The next event (L) has an apparent velocity of about 1.70 km/s and an arrival time of 6.84 s; the intercept time is difficult to determine because the event seems to be curved. It is probably a head wave at or near the sea floor.
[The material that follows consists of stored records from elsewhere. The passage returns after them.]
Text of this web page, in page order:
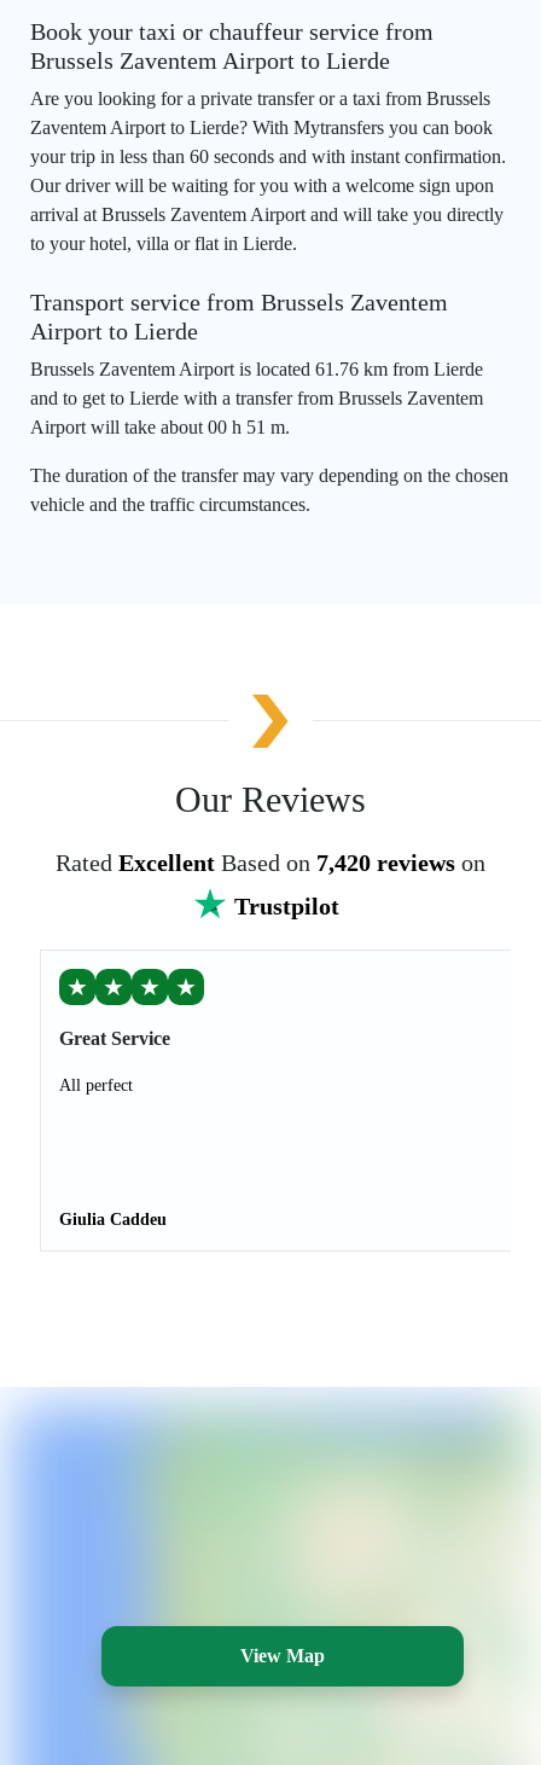
Book your taxi or chauffeur service from
Brussels Zaventem Airport to Lierde
Are you looking for a private transfer or a taxi from Brussels
Zaventem Airport to Lierde? With Mytransfers you can book
your trip in less than 60 seconds and with instant confirmation.
Our driver will be waiting for you with a welcome sign upon
arrival at Brussels Zaventem Airport and will take you directly
to your hotel, villa or flat in Lierde.
Transport service from Brussels Zaventem
Airport to Lierde
Brussels Zaventem Airport is located 61.76 km from Lierde
and to get to Lierde with a transfer from Brussels Zaventem
Airport will take about 00 h 51 m.
The duration of the transfer may vary depending on the chosen
vehicle and the traffic circumstances.
Our Reviews
Rated Excellent Based on 7,420 reviews on
Trustpilot
★ ★ ★ ★
Great Service
All perfect
Giulia Caddeu
View Map

The next fastest refraction (M) has an apparent velocity of about 2.19 km/s between $ x=1 $ and 4 km and an apparent velocity of 2.67 km/s for $ x>4 $ km; this change in velocity may be due to a change in dip or it may indicate the presence of two separate events. We shall consider only the velocity 2.67 km/s, the travel time being 5.38 s, and the intercept time 0.95 s.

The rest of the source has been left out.